The shutdown now also hangs during a resync. So it behaves
inconsistently. I update the subject and the description to reflect
this.
** Summary changed:
- Reboot hangs once RAID1 resynced
+ Shutdown hangs in md kworker after "Reached target Shutdown."
** Description changed:
I'm booting a fully patched 16.04 from an Intel Rapid Storage Technology
enterprise RAID1 volume (ThinkServer TS140 with two SATA
ST1000NM0033-9ZM drives, ext4 root partition, no LVM, UEFI mode).

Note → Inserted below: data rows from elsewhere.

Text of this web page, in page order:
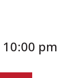
10:00 pm
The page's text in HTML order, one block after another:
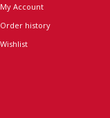
My Account
Order history
Wishlist
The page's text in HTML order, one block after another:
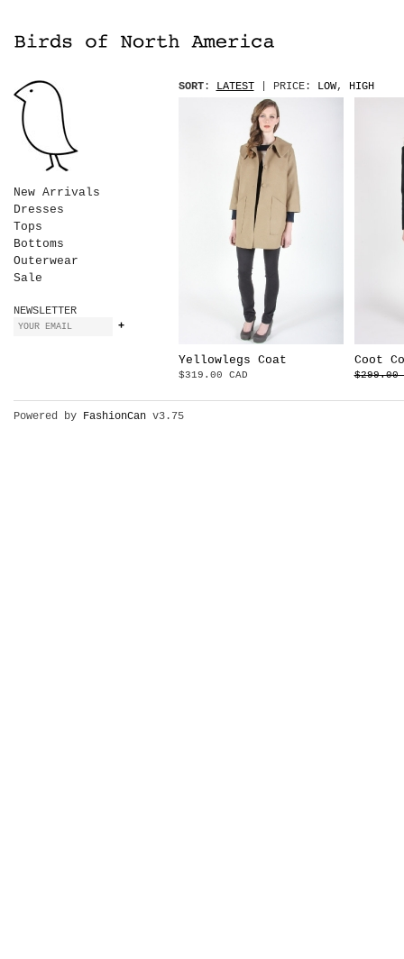
New Arrivals
Dresses
Tops
Bottoms
Outerwear
Sale
NEWSLETTER
SORT: LATEST| PRICE: LOW, HIGH
Yellowlegs Coat
$319.00 CAD
Coot
$299.00
Powered by FashionCanv3.75
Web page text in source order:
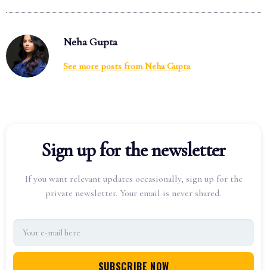
Neha Gupta
See more posts from Neha Gupta
Sign up for the newsletter
If you want relevant updates occasionally, sign up for the
private newsletter. Your email is never shared.
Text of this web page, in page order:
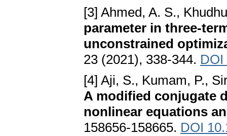
[3] Ahmed, A. S.,
parameter in three-
unconstrained
23 (2021), 338-344. DOI
[4] Aji, S., Kumam, P.,
A modified conjugate
nonlinear equations
158656-158665. DOI
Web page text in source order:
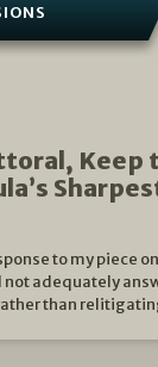
Keep
to my piece
adequately
than
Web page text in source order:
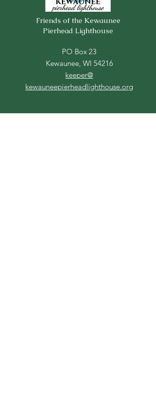
Friends of the Kewaunee
Pierhead Lighthouse
PO Box 23
Kewaunee, WI 54216
keeper@
kewauneepierheadlighthouse.org
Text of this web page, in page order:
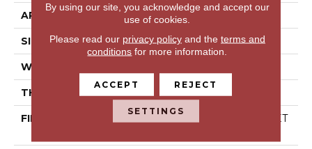
APPLICATION Residential
SIZE 12 Ft
WIDTH
THICKNESS 0.41 In
FIBER
100% CLEARTOUCH PET
By using our site, you acknowledge and accept our
use of cookies.
Please read our privacy policyand the terms and
conditions for more information.
ACCEPT REJECT
SETTINGS
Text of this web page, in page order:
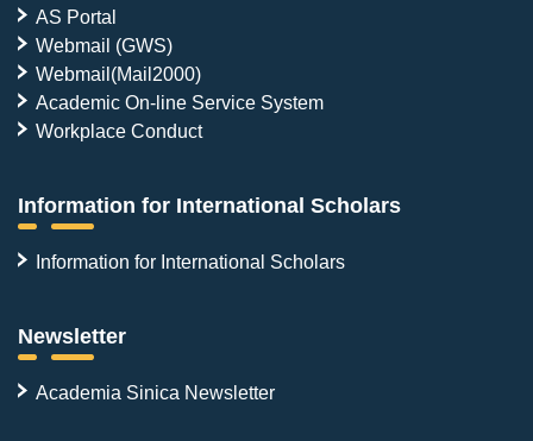
AS Portal
Webmail (GWS)
Webmail(Mail2000)
Academic On-line Service System
Workplace Conduct
Information for International Scholars
Information for International Scholars
Newsletter
Academia Sinica Newsletter
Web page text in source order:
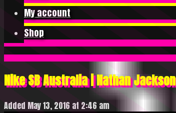
My account
Shop
Nike SB Australia | Nathan Jackson
Added May 13, 2016 at 2:46 am
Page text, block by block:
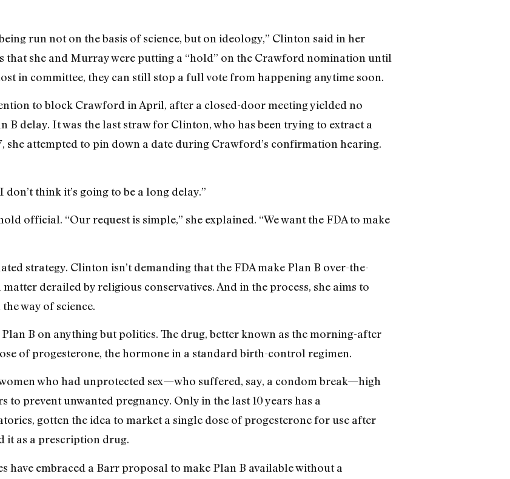
run not on the basis of science, but on ideology,” Clinton said in her
that she and Murray were putting a “hold” on the Crawford nomination until
in committee, they can still stop a full vote from happening anytime soon.
to block Crawford in April, after a closed-door meeting yielded no
B delay. It was the last straw for Clinton, who has been trying to extract a
she attempted to pin down a date during Crawford’s confirmation hearing.
think it’s going to be a long delay.”
official. “Our request is simple,” she explained. “We want the FDA to make
strategy. Clinton isn’t demanding that the FDA make Plan B over-the-
derailed by religious conservatives. And in the process, she aims to
way of science.
B on anything but politics. The drug, better known as the morning-after
of progesterone, the hormone in a standard birth-control regimen.
who had unprotected sex—who suffered, say, a condom break—high
prevent unwanted pregnancy. Only in the last 10 years has a
gotten the idea to market a single dose of progesterone for use after
it as a prescription drug.
have embraced a Barr proposal to make Plan B available without a
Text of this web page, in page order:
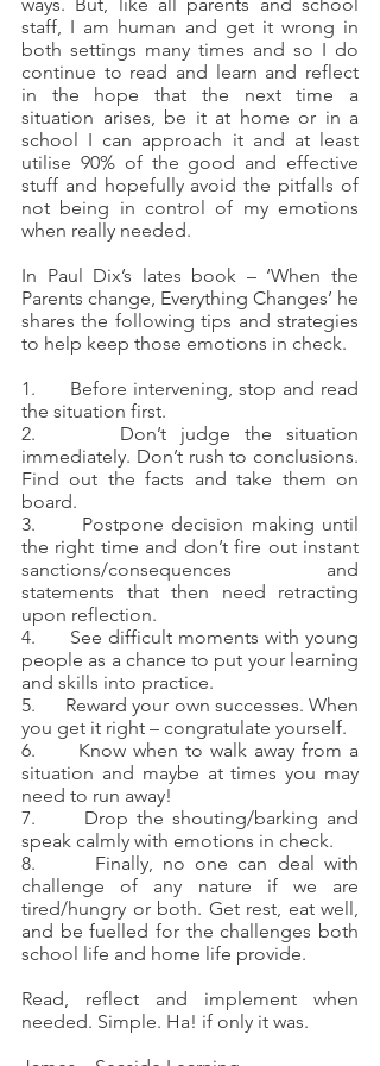
staff, I am human and get it wrong in
both settings many times and so I do
continue to read and learn and reflect
in the hope that the next time a
situation arises, be it at home or in a
school I can approach it and at least
utilise 90% of the good and effective
stuff and hopefully avoid the pitfalls of
not being in control of my emotions
when really needed.
In Paul Dix’s lates book – ‘When the
Parents change, Everything Changes’ he
shares the following tips and strategies
to help keep those emotions in check.
1.      Before intervening, stop and read
the situation first.
2.      Don’t judge the situation
immediately. Don’t rush to conclusions.
Find out the facts and take them on
board.
3.      Postpone decision making until
the right time and don’t fire out instant
sanctions/consequences and
statements that then need retracting
upon reflection.
4.      See difficult moments with young
people as a chance to put your learning
and skills into practice.
5.      Reward your own successes. When
you get it right – congratulate yourself.
6.      Know when to walk away from a
situation and maybe at times you may
need to run away!
7.      Drop the shouting/barking and
speak calmly with emotions in check.
8.      Finally, no one can deal with
challenge of any nature if we are
tired/hungry or both. Get rest, eat well,
and be fuelled for the challenges both
school life and home life provide.
Read, reflect and implement when
needed. Simple. Ha! if only it was.
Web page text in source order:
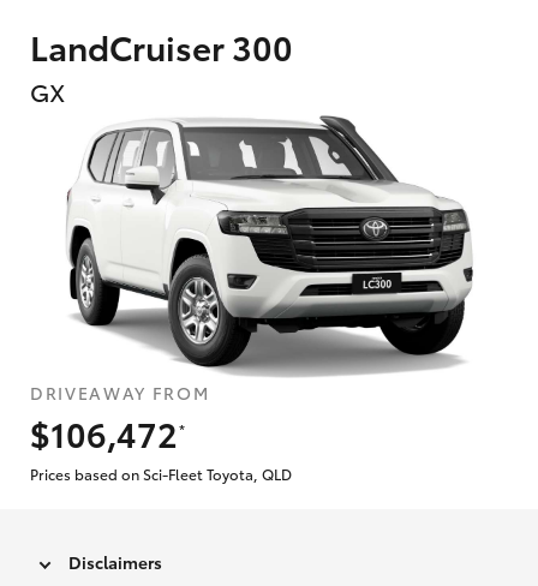
LandCruiser 300
GX
DRIVEAWAY FROM
$106,472
*
Prices based on Sci-Fleet Toyota, QLD
Disclaimers
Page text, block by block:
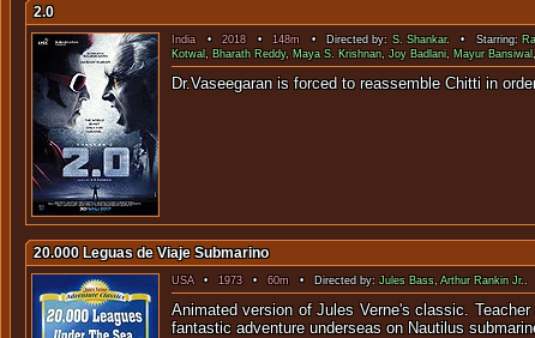
2.0
India•2018 •148m • Directed by: S. Shankar. • Starring:
Kotwal, Bharath Reddy, Maya S. Krishnan,Joy Badlani, Mayur Bansiwal
Dr.Vaseegaran is forced
20.000 Leguas de Viaje Submarino
USA• 1973 •60m • Directed by:Jules Bass,Arthur Rankin Jr..
Animated version of Jules Verne's classic.
fantastic adventure underseas on Nautilus

- If the RAID volume is recovering or resyncing for whatever reason, then
- `sudo systemctl reboot` and `sudo systemctl poweroff` work fine (I had
- to `sudo systemctl --now disable lvm2-lvmetad lvm2-lvmpolld
- lvm2-monitor` in order to consistently get that). However, once the
- recovery/resync is complete and clean, the reboot and poweroff commands
- above hang forever after "Reached target Shutdown.". Note that issuing
- `sudo swapoff -a` beforehand (suggested in the bug #1464917) does not
- help.
+ If the RAID volume is recovering or resyncing for whatever reason, then `sudo
systemctl reboot` and `sudo systemctl poweroff` work fine (I had to `sudo
systemctl --now disable lvm2-lvmetad lvm2-lvmpolld lvm2-monitor` in order to
consistently get that). However, once the recovery/resync is complete and
clean, the reboot and poweroff commands above hang forever after "Reached
target Shutdown.". Note that issuing `sudo swapoff -a` beforehand (suggested in
the bug #1464917) does not help.
+ [EDIT]Actually, the shutdown also hangs from time to time during a resync.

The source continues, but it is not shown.